Kuba Wojewódzki i jego polityczna moc. Wielokrotnie obrażał Polaków, teraz chce być głosem rozsądku
None
Kuba Wojewódzki
Już we wrotek 19 maja na antenie TVN spotkanie równie wyczekiwane co kolejna telewizyjna debata Bronisława Komorowskiego i Andrzeja Dudy. Na kanapie Kuby Wojewódzkiego zasiądzie obecny prezydent starający się o reelekcję. Tym razem jednak nie będzie miał przed sobą twardego oponenta, choć showman zapewne będzie starał się zachować pozory.
Zaproszenie Komorowskiego do talk show TVN wzbudziło kontrowersje. Dla tych, którzy od dawna przypisują tej stacji sympatyzowanie z Platformą Obywatelską, to kolejny dowód utwierdzający ich w tym przekonaniu. Trudno będzie Wojewódzkiemu odeprzeć zarzuty o stronniczość i promowanie jednego z kandydatów. Biorąc pod uwagę fakt, że dziennikarz przypisał sobie sukces Pawła Kukiza w pierwszej turze wyborów prezydenckich (przypomnijmy, że na antenie swojego programu zachęcił do głosowania na byłego lidera Piersi i zadeklarował swoje poparcie), można założyć, że na podobny scenariusz liczy i tym razem. Czy Komorowskiemu uda się dzięki Wojewódzkiemu dotrzeć do młodych? Już niebawem się przekonamy.

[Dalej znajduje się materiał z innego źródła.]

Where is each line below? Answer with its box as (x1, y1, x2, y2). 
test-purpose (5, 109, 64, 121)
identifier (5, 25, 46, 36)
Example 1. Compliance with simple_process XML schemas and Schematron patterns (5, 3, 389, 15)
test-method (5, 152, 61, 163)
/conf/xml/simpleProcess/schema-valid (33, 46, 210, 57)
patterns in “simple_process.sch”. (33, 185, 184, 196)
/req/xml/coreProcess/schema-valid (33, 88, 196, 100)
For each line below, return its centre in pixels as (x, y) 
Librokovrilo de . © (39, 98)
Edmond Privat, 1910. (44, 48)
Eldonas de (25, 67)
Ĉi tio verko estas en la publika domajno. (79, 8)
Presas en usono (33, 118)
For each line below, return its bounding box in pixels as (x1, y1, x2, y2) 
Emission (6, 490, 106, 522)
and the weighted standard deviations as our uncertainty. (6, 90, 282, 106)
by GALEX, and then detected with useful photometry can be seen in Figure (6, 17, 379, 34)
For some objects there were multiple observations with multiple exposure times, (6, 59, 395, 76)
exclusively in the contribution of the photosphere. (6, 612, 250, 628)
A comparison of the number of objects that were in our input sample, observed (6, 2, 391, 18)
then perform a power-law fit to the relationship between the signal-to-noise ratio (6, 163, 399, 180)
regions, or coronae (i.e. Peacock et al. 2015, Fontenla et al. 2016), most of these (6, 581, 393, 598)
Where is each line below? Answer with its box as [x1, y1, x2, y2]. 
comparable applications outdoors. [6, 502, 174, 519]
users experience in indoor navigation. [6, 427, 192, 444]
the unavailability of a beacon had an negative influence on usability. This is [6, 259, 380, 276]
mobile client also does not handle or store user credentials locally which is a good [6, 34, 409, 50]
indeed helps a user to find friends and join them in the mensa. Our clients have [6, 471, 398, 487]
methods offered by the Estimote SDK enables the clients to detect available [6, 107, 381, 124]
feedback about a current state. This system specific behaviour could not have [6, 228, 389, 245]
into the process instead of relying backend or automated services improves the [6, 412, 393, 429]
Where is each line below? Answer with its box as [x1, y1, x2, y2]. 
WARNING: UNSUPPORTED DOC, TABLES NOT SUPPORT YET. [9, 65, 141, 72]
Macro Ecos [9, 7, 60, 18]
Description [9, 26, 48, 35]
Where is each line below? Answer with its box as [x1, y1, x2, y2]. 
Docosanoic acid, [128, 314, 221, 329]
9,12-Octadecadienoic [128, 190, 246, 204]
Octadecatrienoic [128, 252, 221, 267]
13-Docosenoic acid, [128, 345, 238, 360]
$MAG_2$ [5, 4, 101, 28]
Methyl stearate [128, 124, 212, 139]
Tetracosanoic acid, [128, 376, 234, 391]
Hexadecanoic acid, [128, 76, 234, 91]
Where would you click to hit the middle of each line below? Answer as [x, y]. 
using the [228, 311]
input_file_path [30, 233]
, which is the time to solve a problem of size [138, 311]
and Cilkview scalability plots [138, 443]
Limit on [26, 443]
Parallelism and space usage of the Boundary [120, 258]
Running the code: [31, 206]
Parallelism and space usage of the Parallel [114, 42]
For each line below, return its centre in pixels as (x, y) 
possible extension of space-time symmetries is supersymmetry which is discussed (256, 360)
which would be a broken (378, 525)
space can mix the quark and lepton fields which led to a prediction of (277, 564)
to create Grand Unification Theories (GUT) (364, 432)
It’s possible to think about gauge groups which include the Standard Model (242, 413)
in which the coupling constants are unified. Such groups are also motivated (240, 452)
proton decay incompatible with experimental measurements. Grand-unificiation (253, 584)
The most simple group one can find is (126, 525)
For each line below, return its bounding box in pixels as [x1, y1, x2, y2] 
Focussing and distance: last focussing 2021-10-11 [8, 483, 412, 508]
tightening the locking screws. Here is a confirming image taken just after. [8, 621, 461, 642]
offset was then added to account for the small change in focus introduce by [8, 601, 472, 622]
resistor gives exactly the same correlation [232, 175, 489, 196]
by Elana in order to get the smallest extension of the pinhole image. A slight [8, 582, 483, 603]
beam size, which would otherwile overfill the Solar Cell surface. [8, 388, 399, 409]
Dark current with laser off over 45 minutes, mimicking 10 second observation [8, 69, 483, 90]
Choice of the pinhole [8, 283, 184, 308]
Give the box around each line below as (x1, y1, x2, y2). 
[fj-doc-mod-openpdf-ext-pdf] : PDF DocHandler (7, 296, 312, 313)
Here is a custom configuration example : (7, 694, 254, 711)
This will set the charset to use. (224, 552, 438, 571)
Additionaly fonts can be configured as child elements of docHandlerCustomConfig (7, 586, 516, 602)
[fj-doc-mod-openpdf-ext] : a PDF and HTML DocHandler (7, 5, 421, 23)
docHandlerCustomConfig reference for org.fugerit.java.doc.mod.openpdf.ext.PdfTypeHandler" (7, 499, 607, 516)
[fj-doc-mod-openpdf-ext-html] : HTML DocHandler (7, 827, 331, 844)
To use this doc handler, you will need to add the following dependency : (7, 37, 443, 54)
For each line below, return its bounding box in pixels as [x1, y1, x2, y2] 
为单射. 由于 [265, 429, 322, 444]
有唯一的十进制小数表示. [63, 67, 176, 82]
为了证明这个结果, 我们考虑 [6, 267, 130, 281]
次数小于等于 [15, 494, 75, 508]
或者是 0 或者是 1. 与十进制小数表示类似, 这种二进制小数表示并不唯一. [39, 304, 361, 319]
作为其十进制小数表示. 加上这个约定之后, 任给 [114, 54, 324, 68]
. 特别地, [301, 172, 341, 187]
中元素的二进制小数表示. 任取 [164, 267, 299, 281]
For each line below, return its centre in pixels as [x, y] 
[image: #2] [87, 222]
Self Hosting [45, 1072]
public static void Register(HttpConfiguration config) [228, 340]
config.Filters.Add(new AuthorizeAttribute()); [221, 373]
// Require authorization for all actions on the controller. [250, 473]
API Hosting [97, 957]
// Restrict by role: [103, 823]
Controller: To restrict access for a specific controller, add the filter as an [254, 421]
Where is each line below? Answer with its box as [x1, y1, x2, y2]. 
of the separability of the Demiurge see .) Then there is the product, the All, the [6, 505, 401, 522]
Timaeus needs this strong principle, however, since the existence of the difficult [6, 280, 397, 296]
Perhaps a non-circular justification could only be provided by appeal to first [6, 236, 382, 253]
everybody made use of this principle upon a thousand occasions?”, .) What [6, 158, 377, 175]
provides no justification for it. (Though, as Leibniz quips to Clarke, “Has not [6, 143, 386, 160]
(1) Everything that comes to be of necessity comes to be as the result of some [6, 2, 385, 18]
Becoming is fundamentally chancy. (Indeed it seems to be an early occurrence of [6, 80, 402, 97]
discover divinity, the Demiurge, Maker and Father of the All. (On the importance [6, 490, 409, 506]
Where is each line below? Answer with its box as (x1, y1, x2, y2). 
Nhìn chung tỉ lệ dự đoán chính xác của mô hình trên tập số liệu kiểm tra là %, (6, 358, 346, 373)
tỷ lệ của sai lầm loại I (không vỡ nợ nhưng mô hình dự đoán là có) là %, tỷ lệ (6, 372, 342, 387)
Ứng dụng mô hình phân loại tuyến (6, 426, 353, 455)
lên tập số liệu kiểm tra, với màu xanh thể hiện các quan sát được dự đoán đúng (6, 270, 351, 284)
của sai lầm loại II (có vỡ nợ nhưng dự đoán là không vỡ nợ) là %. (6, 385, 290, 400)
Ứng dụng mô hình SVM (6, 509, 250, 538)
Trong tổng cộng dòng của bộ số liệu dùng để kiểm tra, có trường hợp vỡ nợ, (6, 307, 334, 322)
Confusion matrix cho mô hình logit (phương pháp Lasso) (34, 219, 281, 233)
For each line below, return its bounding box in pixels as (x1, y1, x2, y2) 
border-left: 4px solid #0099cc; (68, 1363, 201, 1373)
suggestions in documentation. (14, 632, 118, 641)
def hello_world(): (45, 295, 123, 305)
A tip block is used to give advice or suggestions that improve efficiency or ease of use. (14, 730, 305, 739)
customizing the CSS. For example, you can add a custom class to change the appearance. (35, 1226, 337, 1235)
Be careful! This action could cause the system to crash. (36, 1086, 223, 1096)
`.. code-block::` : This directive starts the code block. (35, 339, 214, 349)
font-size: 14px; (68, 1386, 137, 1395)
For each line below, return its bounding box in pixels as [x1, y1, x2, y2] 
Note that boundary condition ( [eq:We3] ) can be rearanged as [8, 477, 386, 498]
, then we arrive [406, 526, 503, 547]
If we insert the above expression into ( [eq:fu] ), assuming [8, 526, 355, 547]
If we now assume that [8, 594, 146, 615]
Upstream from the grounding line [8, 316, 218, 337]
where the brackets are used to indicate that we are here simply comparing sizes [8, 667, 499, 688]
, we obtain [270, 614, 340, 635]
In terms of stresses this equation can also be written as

I choć ogólnie rzecz biorąc, polityczne zaangażowanie Wojewódzkiego po jednej ze stron wojny polsko-polskiej nikogo nie dziwi, największym zaskoczeniem jest hipokryzja showmana. Tydzień temu dziwił się Dorocie Wellman, która na jego kanapie wyznała, że poparła Komorowskiego już w pierwszej turze. A jeszcze nie tak dawno Wojewódzki zżymał się na Tomasza Lisa za to, że w "Newsweeku" powiązano go z działalnością polityczną (zobacz: Wojewódzki atakuje Lisa za "handel jego gębą")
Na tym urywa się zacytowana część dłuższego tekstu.